PROMPT>
Everything from the line holding "Service and Mortuary" through the last line of the data, and nothing else, should be retyped exactly, with no pictures.

=== Begin Enclosure ===

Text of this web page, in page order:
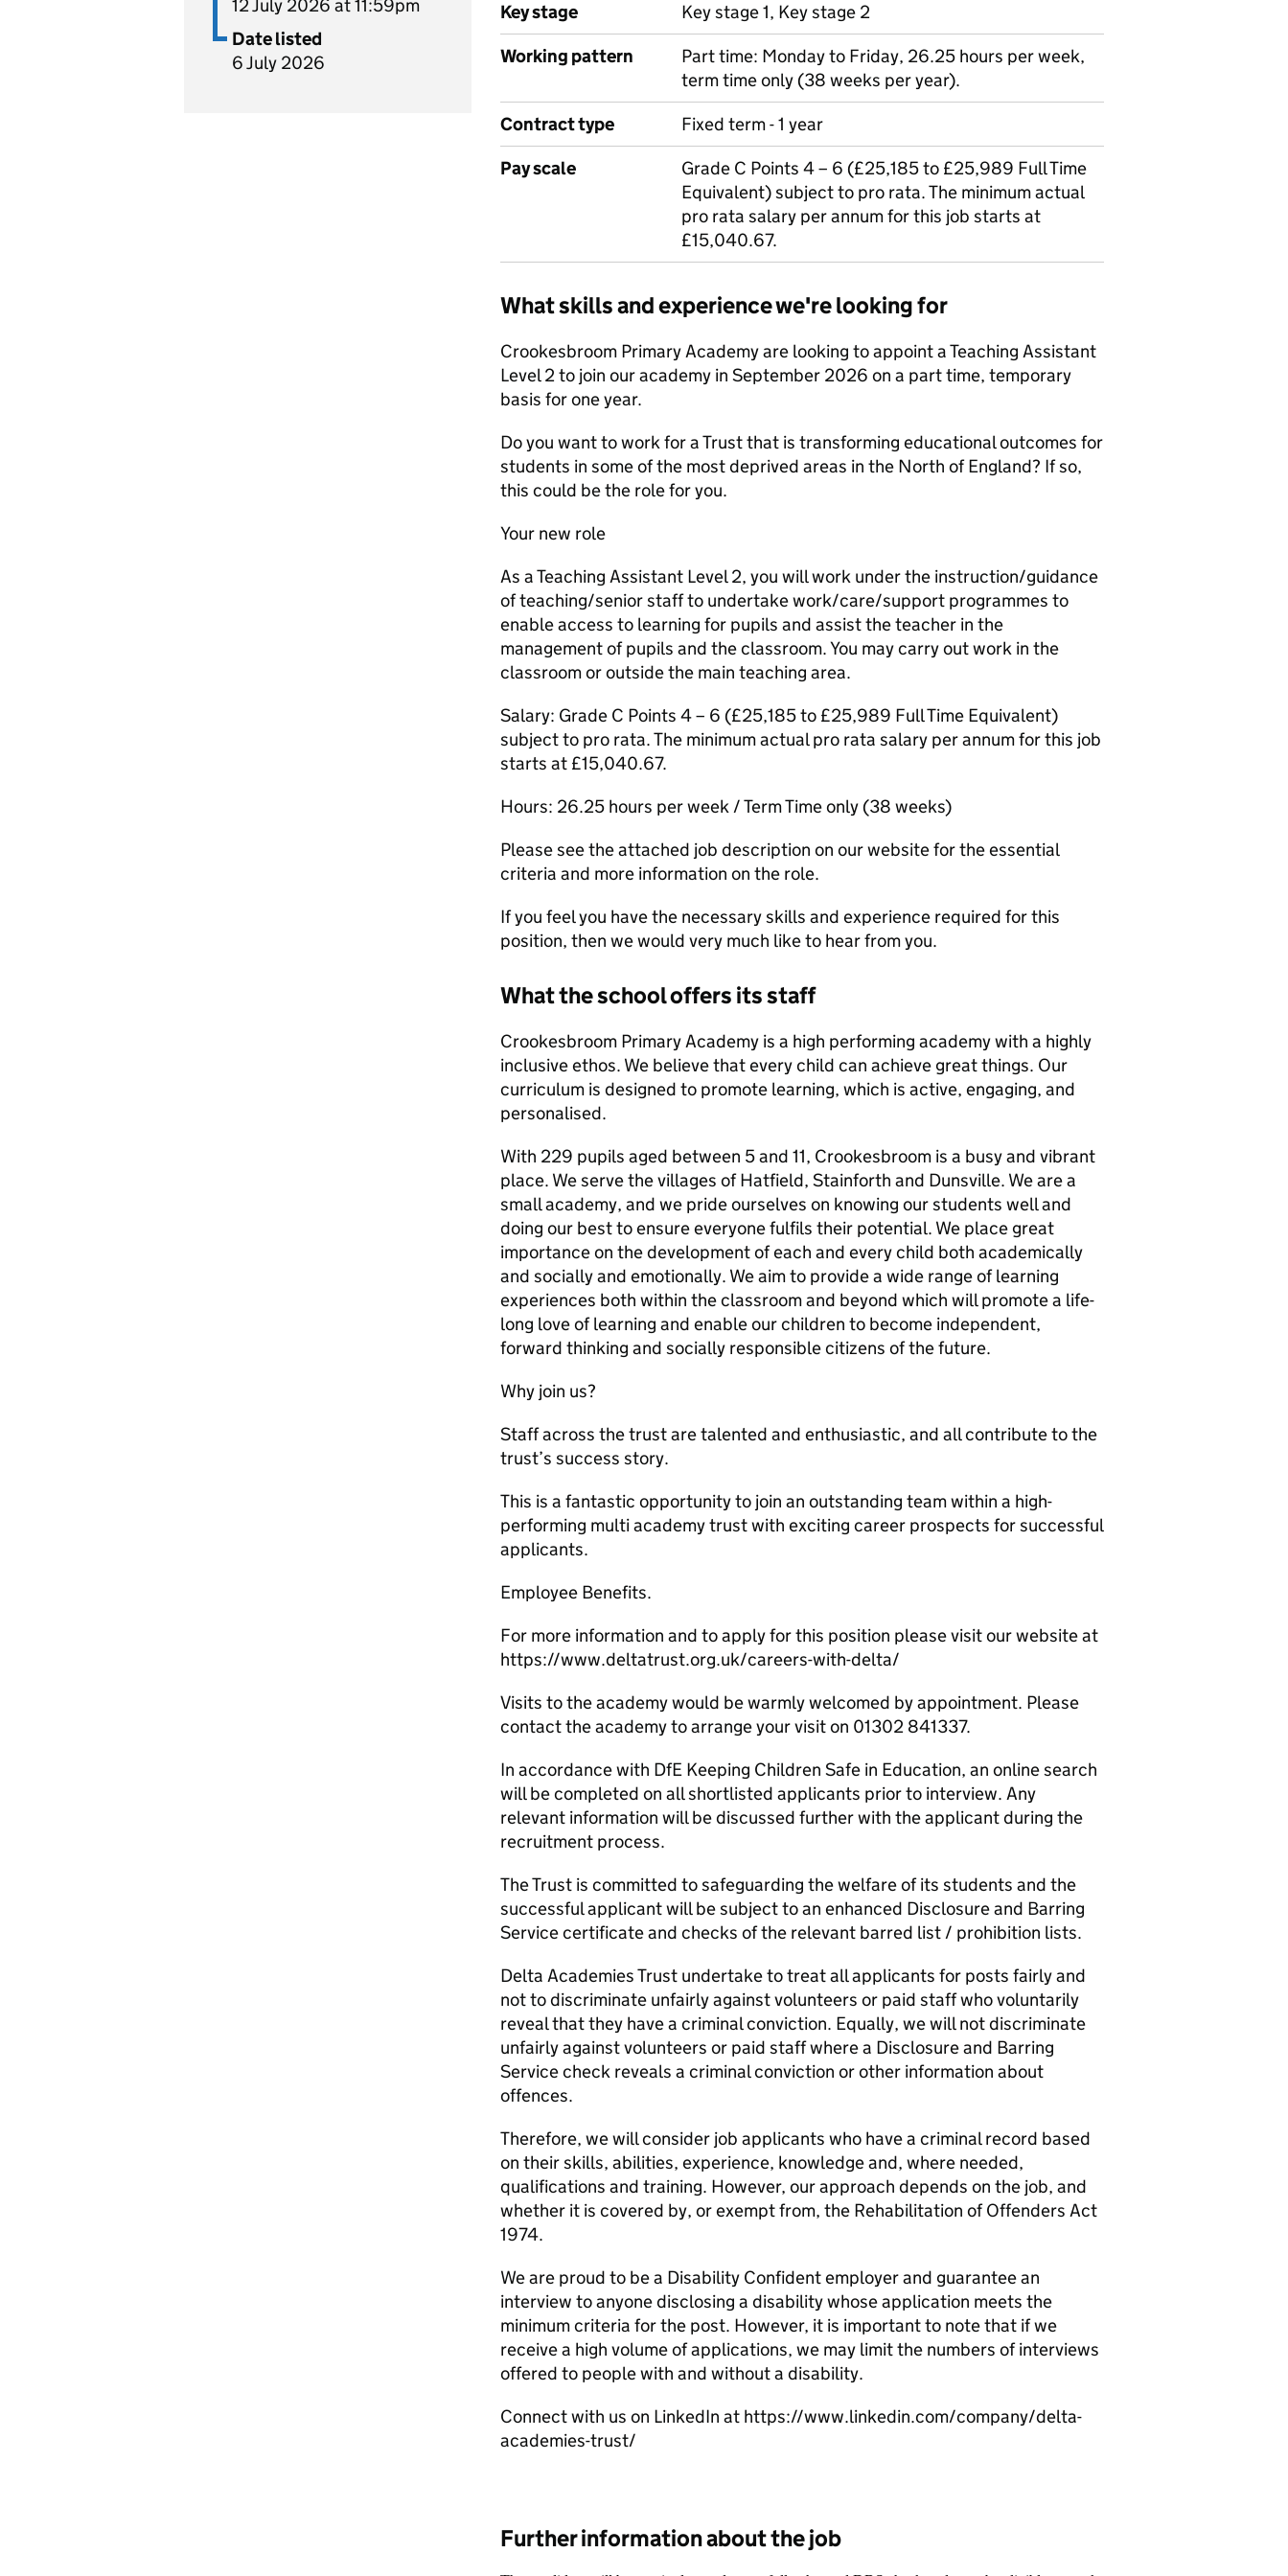
12 July 2026 at 11:59pm
Date listed
6 July 2026
Key stage
Key stage 1, Key stage 2
Working pattern
Part time: Monday to Friday, 26.25 hours per week,
term time only (38 weeks per year).
Contract type
Fixed term - 1 year
Pay scale
Grade C Points 4 – 6 (£25,185 to £25,989 Full Time
Equivalent) subject to pro rata. The minimum actual
pro rata salary per annum for this job starts at
£15,040.67.
What skills and experience we're looking for
Crookesbroom Primary Academy are looking to appoint a Teaching Assistant
Level 2 to join our academy in September 2026 on a part time, temporary
basis for one year.
Do you want to work for a Trust that is transforming educational outcomes for
students in some of the most deprived areas in the North of England? If so,
this could be the role for you.
Your new role
As a Teaching Assistant Level 2, you will work under the instruction/guidance
of teaching/senior staff to undertake work/care/support programmes to
enable access to learning for pupils and assist the teacher in the
management of pupils and the classroom. You may carry out work in the
classroom or outside the main teaching area.
Salary: Grade C Points 4 – 6 (£25,185 to £25,989 Full Time Equivalent)
subject to pro rata. The minimum actual pro rata salary per annum for this job
starts at £15,040.67.
Hours: 26.25 hours per week / Term Time only (38 weeks)
Please see the attached job description on our website for the essential
criteria and more information on the role.
If you feel you have the necessary skills and experience required for this
position, then we would very much like to hear from you.
What the school offers its staff
Crookesbroom Primary Academy is a high performing academy with a highly
inclusive ethos. We believe that every child can achieve great things. Our
curriculum is designed to promote learning, which is active, engaging, and
personalised.
With 229 pupils aged between 5 and 11, Crookesbroom is a busy and vibrant
place. We serve the villages of Hatfield, Stainforth and Dunsville. We are a
small academy, and we pride ourselves on knowing our students well and
doing our best to ensure everyone fulfils their potential. We place great
importance on the development of each and every child both academically
and socially and emotionally. We aim to provide a wide range of learning
experiences both within the classroom and beyond which will promote a life-
long love of learning and enable our children to become independent,
forward thinking and socially responsible citizens of the future.
Why join us?
Staff across the trust are talented and enthusiastic, and all contribute to the
trust’s success story.
This is a fantastic opportunity to join an outstanding team within a high-
performing multi academy trust with exciting career prospects for successful
applicants.
Employee Benefits.
For more information and to apply for this position please visit our website at
https://www.deltatrust.org.uk/careers-with-delta/
Visits to the academy would be warmly welcomed by appointment. Please
contact the academy to arrange your visit on 01302 841337.
In accordance with DfE Keeping Children Safe in Education, an online search
will be completed on all shortlisted applicants prior to interview. Any
relevant information will be discussed further with the applicant during the
recruitment process.
The Trust is committed to safeguarding the welfare of its students and the
successful applicant will be subject to an enhanced Disclosure and Barring
Service certificate and checks of the relevant barred list / prohibition lists.
Delta Academies Trust undertake to treat all applicants for posts fairly and
not to discriminate unfairly against volunteers or paid staff who voluntarily
reveal that they have a criminal conviction. Equally, we will not discriminate
unfairly against volunteers or paid staff where a Disclosure and Barring
Service check reveals a criminal conviction or other information about
offences.
Therefore, we will consider job applicants who have a criminal record based
on their skills, abilities, experience, knowledge and, where needed,
qualifications and training. However, our approach depends on the job, and
whether it is covered by, or exempt from, the Rehabilitation of Offenders Act
1974.
We are proud to be a Disability Confident employer and guarantee an
interview to anyone disclosing a disability whose application meets the
minimum criteria for the post. However, it is important to note that if we
receive a high volume of applications, we may limit the numbers of interviews
offered to people with and without a disability.
Connect with us on LinkedIn at https://www.linkedin.com/company/delta-
academies-trust/
Further information about the job
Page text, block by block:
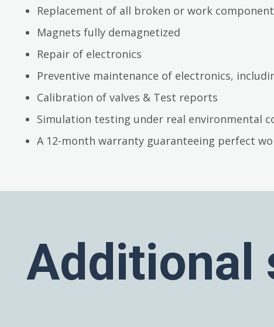
Replacement of all broken or work
Magnets fully demagnetized
Repair of electronics
Preventive maintenance of electronics,
Calibration of valves & Test reports
Simulation testing under real environmental
A 12-month warranty guaranteeing perfect
Additional
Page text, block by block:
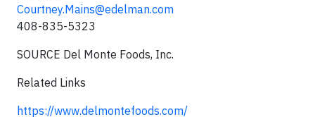
Courtney.Mains@edelman.com
408-835-5323
SOURCE Del Monte Foods, Inc.
Related Links
https://www.delmontefoods.com/
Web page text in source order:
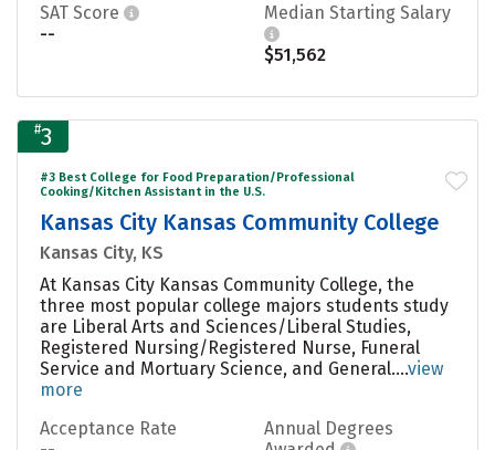
SAT Score
--
Median Starting Salary
$51,562
#3
#3 Best College for Food Preparation/Professional
Cooking/Kitchen Assistant in the U.S.
Kansas City Kansas Community College
Kansas City, KS
At Kansas City Kansas Community College, the
three most popular college majors students study
are Liberal Arts and Sciences/Liberal Studies,
Registered Nursing/Registered Nurse, Funeral
Service and Mortuary Science, and General....view
more
Acceptance Rate
Annual Degrees
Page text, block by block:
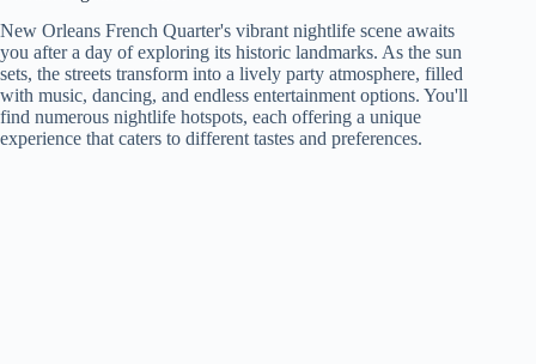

=== End Enclosure ===

WRITTEN RESPONSE>
Service and Mortuary Science, and General....view
more
Acceptance Rate
Annual Degrees
Page text, block by block:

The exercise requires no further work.